We again check the prediction of train and test sets with the data of original train and test set.
```{r}
#fine tuning the model
random_forest_1 <- randomForest(as.factor(class)~., data = train_data, ntree = 500, mtry = 3, importance = TRUE)
random_forest_1
```
```{r}
#prediction on train data set
train_pred1 <-predict(random_forest_1, train_data, type = "class")
table(train_pred1, train_data$class)
```
```{r}
mean(train_pred1 == train_data$class)
```
```{r}
#prediction on test data set
test_pred1 <-predict(random_forest_1, test_data, type = "class")
table(test_pred1, test_data$class)
```
```{r}
mean(test_pred1==test_data$class)
```
The statistical variables are also calculated to understand the success of the mode by building a confusion matrix.
```{r}
confusionMatrix(test_pred1, as.factor(test_data$class))
```
```{r}
confusionMatrix(test_pred1, as.factor(test_data$class), mode = "prec_recall", positive="1")
```
Inference:
We see that the accuracy of the model has improved and is 97.87 %
Model 3: Naive Bayes
```{r}
library(e1071)
```
```{r}
set.seed(123) # for reproducibility
train_index <- sample(nrow(car_data), 0.7 * nrow(car_data))
train_data <- car_data[train_index, ]
test_data <- car_data[-train_index, ]
```
```{r}
nb_model <- naiveBayes(class ~ buying + maint + doors + persons + lug_boot + safety, data = train_data)
```
```{r}
nb_pred <- predict(nb_model, newdata = test_data)
accuracy <- sum(nb_pred == test_data$class) / nrow(test_data)
print(paste("Naive Bayes accuracy:", round(accuracy, 4)))
```
Conclusion:
This dataset was divided into four classes as very good, good, acceptable and unacceptable cars considering the six different attributes which are buying price, maintenance, number of doors, capacity in terms of persons to carry, size of luggage boot and the estimated safety value.
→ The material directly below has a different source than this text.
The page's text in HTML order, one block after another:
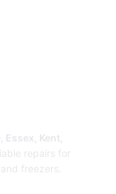
Kent,
repairs for
freezers.

The model we built using naive bayes and decision tree had the accuracy of 82.47% and 87.6%. and to increase the accuracy we built model using random Forest method and the accuracy improved to 97.8 %.
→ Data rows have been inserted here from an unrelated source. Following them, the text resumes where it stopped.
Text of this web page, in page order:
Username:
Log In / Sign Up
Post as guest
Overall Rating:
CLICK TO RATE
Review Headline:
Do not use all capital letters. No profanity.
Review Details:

According to the results, safety is the key attribute for car buyers. If a customers thinks a car is not safe, he/she does not buy it. Then, the capacity of people it can carry matters, if a car has seats for more than 4 people, customers do not buy it. If it is less, maintenance fee is a consideration. If maintenance fee is low, buying price comes into evaluation. If it is acceptably low again, luggage capacity is the final consideration in evaluating the car.